## Task instructions
Which lines of the entries contain the string "priced"? Please find them and copy them.

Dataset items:
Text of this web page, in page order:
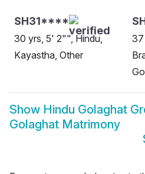
SH31****
30 yrs, 5' 2"", Hindu,
Kayastha, Other
37
Show Hindu Golaghat
Golaghat Matrimony
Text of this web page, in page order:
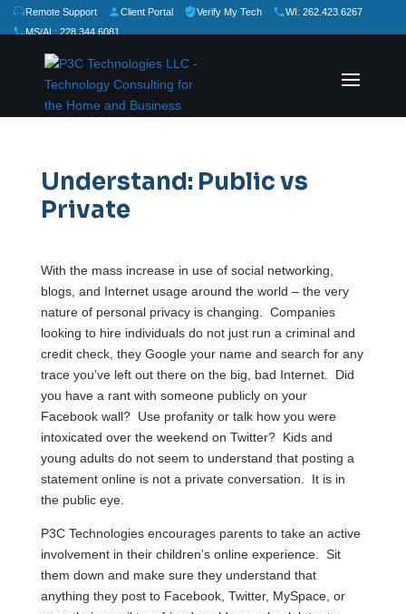
Remote Support Client Portal Verify My Tech
WI: 262.423.6267
MS/AL: 228.344.6081
Rate Us:★
Understand: Public vs
Private
With the mass increase in use of social networking,
blogs, and Internet usage around the world – the very
nature of personal privacy is changing. Companies
looking to hire individuals do not just run a criminal and
credit check, they Google your name and search for any
trace you’ve left out there on the big, bad Internet. Did
you have a rant with someone publicly on your
Facebook wall? Use profanity or talk how you were
intoxicated over the weekend on Twitter? Kids and
young adults do not seem to understand that posting a
statement online is not a private conversation. It is in
the public eye.
P3C Technologies encourages parents to take an active
involvement in their children’s online experience. Sit
them down and make sure they understand that
anything they post to Facebook, Twitter, MySpace, or
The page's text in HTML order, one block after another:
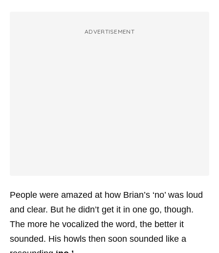
ADVERTISEMENT
People were amazed at how Brian’s ‘no’ was loud
and clear. But he didn’t get it in one go, though.
The more he vocalized the word, the better it
sounded. His howls then soon sounded like a
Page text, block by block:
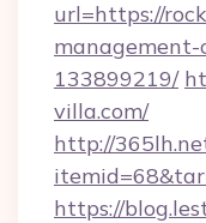
url=https://
management-
133899219/
villa.com/
http://
https://
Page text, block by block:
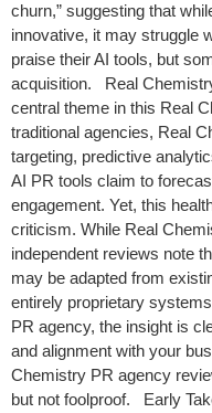
churn,” suggesting that
innovative, it may struggle
praise their AI tools, but
acquisition. Real
central theme in this Real
traditional agencies, Real
targeting, predictive
AI PR tools claim to
engagement. Yet, this
criticism. While Real
independent reviews note
may be adapted from
entirely proprietary
PR agency, the insight is
and alignment with your
Chemistry PR agency
but not foolproof. Early
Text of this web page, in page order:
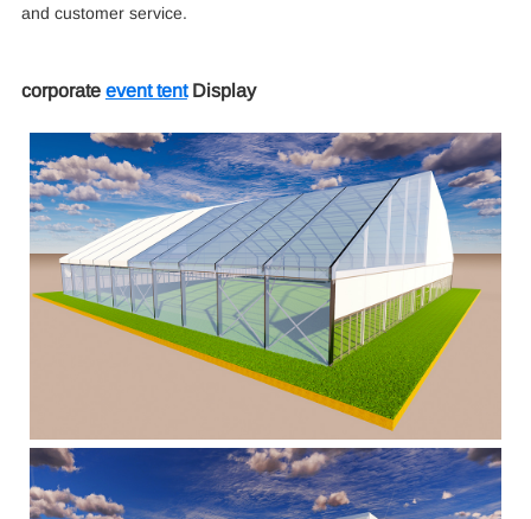
and customer service.
corporate event tentDisplay
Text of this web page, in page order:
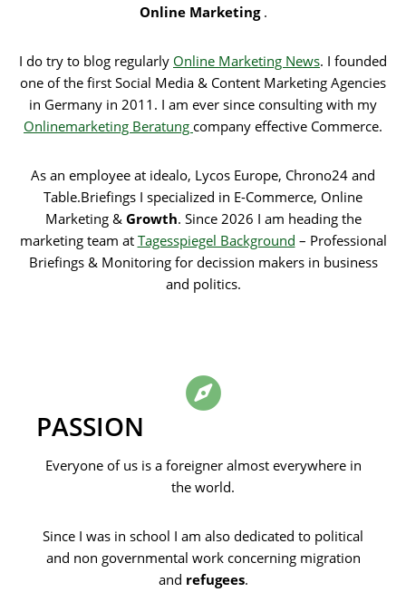
Online Marketing.
I do try to blog regularly Online Marketing News. I founded
one of the first Social Media & Content Marketing Agencies
in Germany in 2011. I am ever since consulting with my
Onlinemarketing Beratung company effective Commerce.
As an employee at idealo, Lycos Europe, Chrono24 and
Table.Briefings I specialized in E-Commerce, Online
Marketing & Growth. Since 2026 I am heading the
marketing team at Tagesspiegel Background – Professional
Briefings & Monitoring for decission makers in business
and politics.
PASSION
Everyone of us is a foreigner almost everywhere in
the world.
Since I was in school I am also dedicated to political
and non governmental work concerning migration
and refugees.
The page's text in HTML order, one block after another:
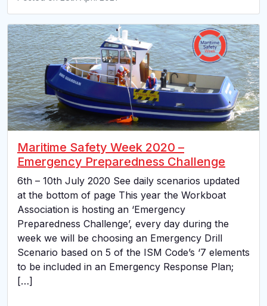
Maritime Safety Week 2020 –
Emergency Preparedness Challenge
6th – 10th July 2020 See daily scenarios updated
at the bottom of page This year the Workboat
Association is hosting an ‘Emergency
Preparedness Challenge’, every day during the
week we will be choosing an Emergency Drill
Scenario based on 5 of the ISM Code’s ‘7 elements
to be included in an Emergency Response Plan;
[…]
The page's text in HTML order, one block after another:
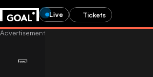
Live Tickets
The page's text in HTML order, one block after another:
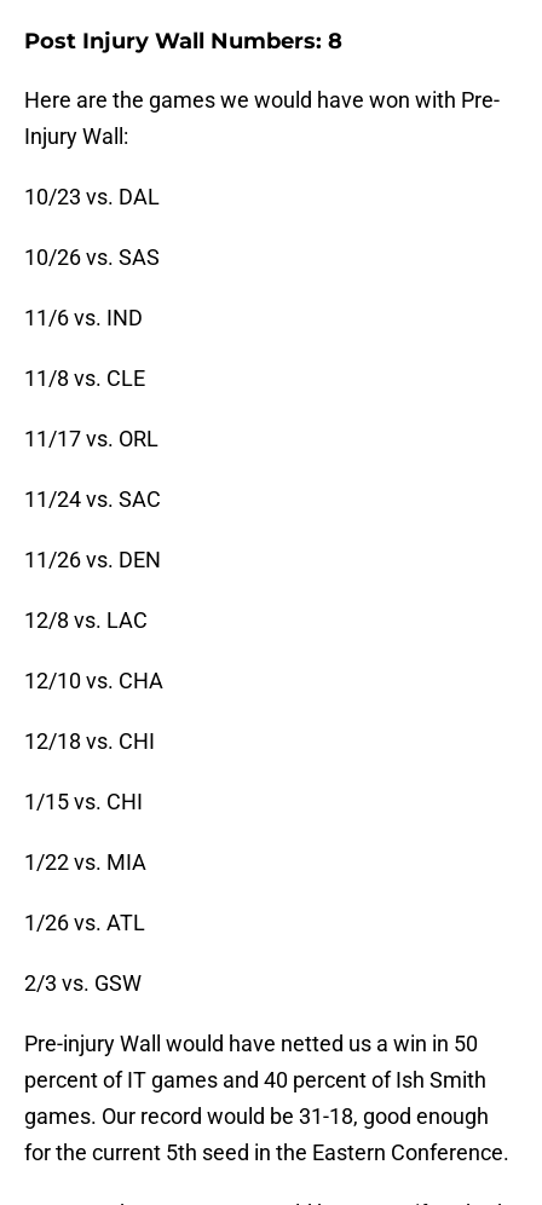
Post Injury Wall Numbers: 8
Here are the games we would have won with Pre-
Injury Wall:
10/23 vs. DAL
10/26 vs. SAS
11/6 vs. IND
11/8 vs. CLE
11/17 vs. ORL
11/24 vs. SAC
11/26 vs. DEN
12/8 vs. LAC
12/10 vs. CHA
12/18 vs. CHI
1/15 vs. CHI
1/22 vs. MIA
1/26 vs. ATL
2/3 vs. GSW
Pre-injury Wall would have netted us a win in 50
percent of IT games and 40 percent of Ish Smith
games. Our record would be 31-18, good enough
for the current 5th seed in the Eastern Conference.
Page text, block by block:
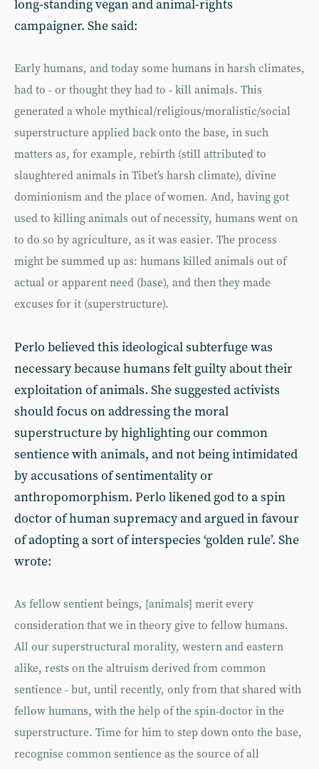
long-standing vegan and animal-rights
campaigner. She said:
Early humans, and today some humans in harsh climates,
had to - or thought they had to - kill animals. This
generated a whole mythical/religious/moralistic/social
superstructure applied back onto the base, in such
matters as, for example, rebirth (still attributed to
slaughtered animals in Tibet’s harsh climate), divine
dominionism and the place of women. And, having got
used to killing animals out of necessity, humans went on
to do so by agriculture, as it was easier. The process
might be summed up as: humans killed animals out of
actual or apparent need (base), and then they made
excuses for it (superstructure).
Perlo believed this ideological subterfuge was
necessary because humans felt guilty about their
exploitation of animals. She suggested activists
should focus on addressing the moral
superstructure by highlighting our common
sentience with animals, and not being intimidated
by accusations of sentimentality or
anthropomorphism. Perlo likened god to a spin
doctor of human supremacy and argued in favour
of adopting a sort of interspecies ‘golden rule’. She
wrote:
As fellow sentient beings, [animals] merit every
consideration that we in theory give to fellow humans.
All our superstructural morality, western and eastern
alike, rests on the altruism derived from common
sentience - but, until recently, only from that shared with
fellow humans, with the help of the spin-doctor in the
superstructure. Time for him to step down onto the base,
recognise common sentience as the source of all
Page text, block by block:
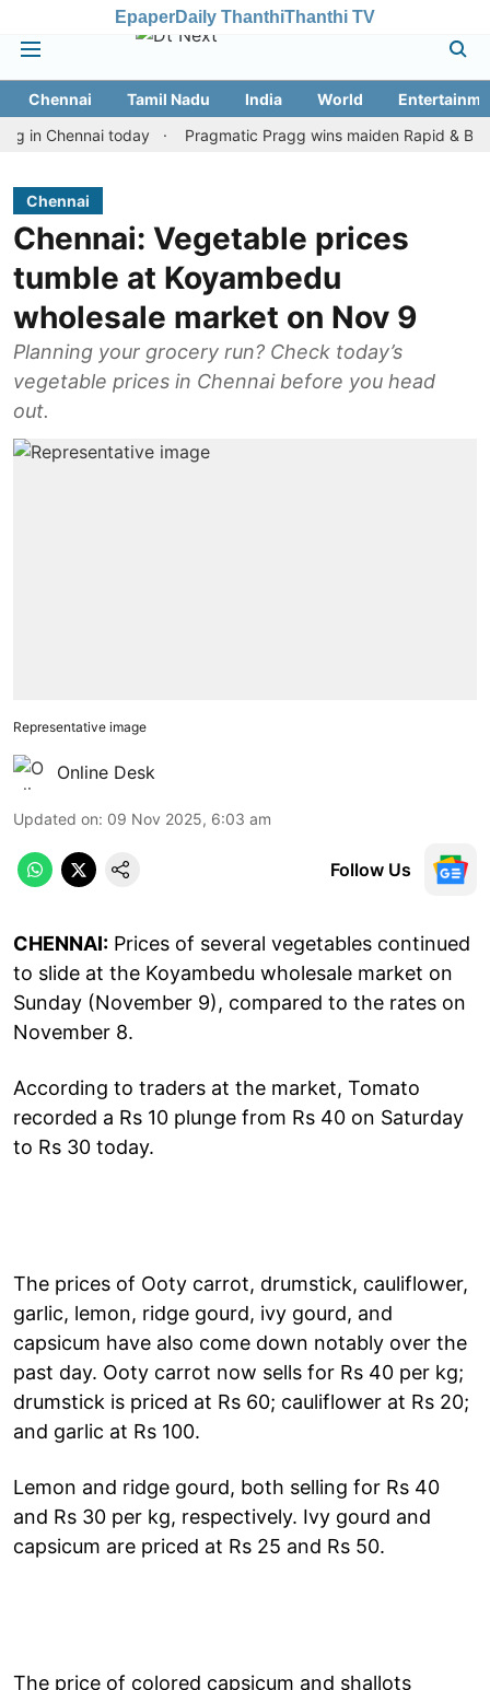
EpaperDaily ThanthiThanthi TV
Chennai Tamil Nadu India World
today
Pragmatic Pragg wins maiden Rapid & Blitz
Chennai
Chennai: Vegetable prices
tumble at Koyambedu
wholesale market on Nov 9
Planning your grocery run? Check today’s
vegetable prices in Chennai before you head
out.
Representative image
Online Desk
Updated on: 09 Nov 2025, 6:03 am
Follow Us
CHENNAI: Prices of several vegetables continued
to slide at the Koyambedu wholesale market on
Sunday (November 9), compared to the rates on
November 8.
According to traders at the market, Tomato
recorded a Rs 10 plunge from Rs 40 on Saturday
to Rs 30 today.
The prices of Ooty carrot, drumstick, cauliflower,
garlic, lemon, ridge gourd, ivy gourd, and
capsicum have also come down notably over the
past day. Ooty carrot now sells for Rs 40 per kg;
drumstick is priced at Rs 60; cauliflower at Rs 20;
and garlic at Rs 100.
Lemon and ridge gourd, both selling for Rs 40
and Rs 30 per kg, respectively. Ivy gourd and
capsicum are priced at Rs 25 and Rs 50.
The price of colored capsicum and shallots
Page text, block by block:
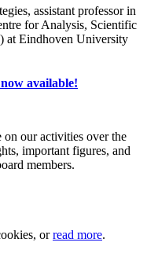
assistant professor in
for Analysis, Scientific
at Eindhoven University
available!
on our activities over the
important figures, and
members.
orread more.
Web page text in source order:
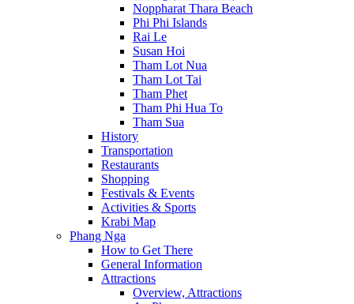
Noppharat Thara Beach
Phi Phi Islands
Rai Le
Susan Hoi
Tham Lot Nua
Tham Lot Tai
Tham Phet
Tham Phi Hua To
Tham Sua
History
Transportation
Restaurants
Shopping
Festivals & Events
Activities & Sports
Krabi Map
Phang Nga
How to Get There
General Information
Attractions
Overview, Attractions
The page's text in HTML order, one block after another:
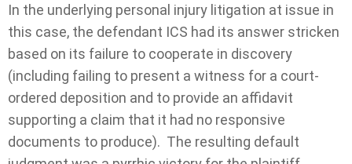
In the underlying personal injury litigation at issue in
this case, the defendant ICS had its answer stricken
based on its failure to cooperate in discovery
(including failing to present a witness for a court-
ordered deposition and to provide an affidavit
supporting a claim that it had no responsive
documents to produce). The resulting default
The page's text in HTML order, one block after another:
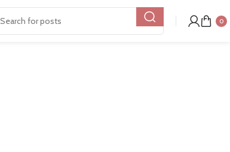
0
12 18 24
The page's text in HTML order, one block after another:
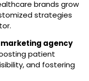
brands grow
strategies
agency
patient
and fostering
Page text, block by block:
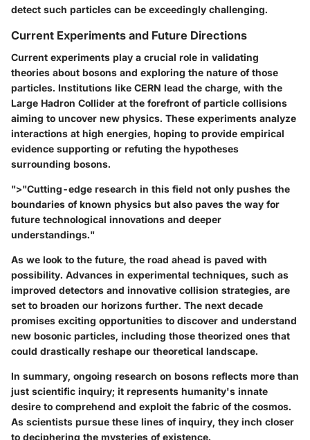
detect such particles can be exceedingly challenging.
Current Experiments and Future Directions
Current experiments play a crucial role in validating
theories about bosons and exploring the nature of those
particles. Institutions like CERN lead the charge, with the
Large Hadron Collider at the forefront of particle collisions
aiming to uncover new physics. These experiments analyze
interactions at high energies, hoping to provide empirical
evidence supporting or refuting the hypotheses
surrounding bosons.
">"Cutting-edge research in this field not only pushes the
boundaries of known physics but also paves the way for
future technological innovations and deeper
understandings."
As we look to the future, the road ahead is paved with
possibility. Advances in experimental techniques, such as
improved detectors and innovative collision strategies, are
set to broaden our horizons further. The next decade
promises exciting opportunities to discover and understand
new bosonic particles, including those theorized ones that
could drastically reshape our theoretical landscape.
In summary, ongoing research on bosons reflects more than
just scientific inquiry; it represents humanity's innate
desire to comprehend and exploit the fabric of the cosmos.
As scientists pursue these lines of inquiry, they inch closer
to deciphering the mysteries of existence.
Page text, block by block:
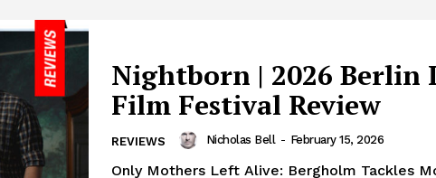
Nightborn | 2026 Berlin
Film Festival Review
REVIEWS Nicholas Bell - February 15, 2026
Only Mothers Left Alive: Bergholm Tackles
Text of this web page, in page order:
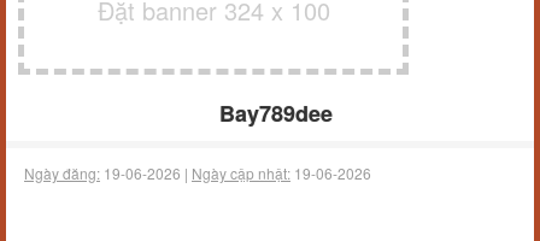
Đặt banner 324 x 100
Bay789dee
Ngày đăng: 19-06-2026 | Ngày cập nhật: 19-06-2026

## Solution below
drumstick is priced at Rs 60; cauliflower at Rs 20;
capsicum are priced at Rs 25 and Rs 50.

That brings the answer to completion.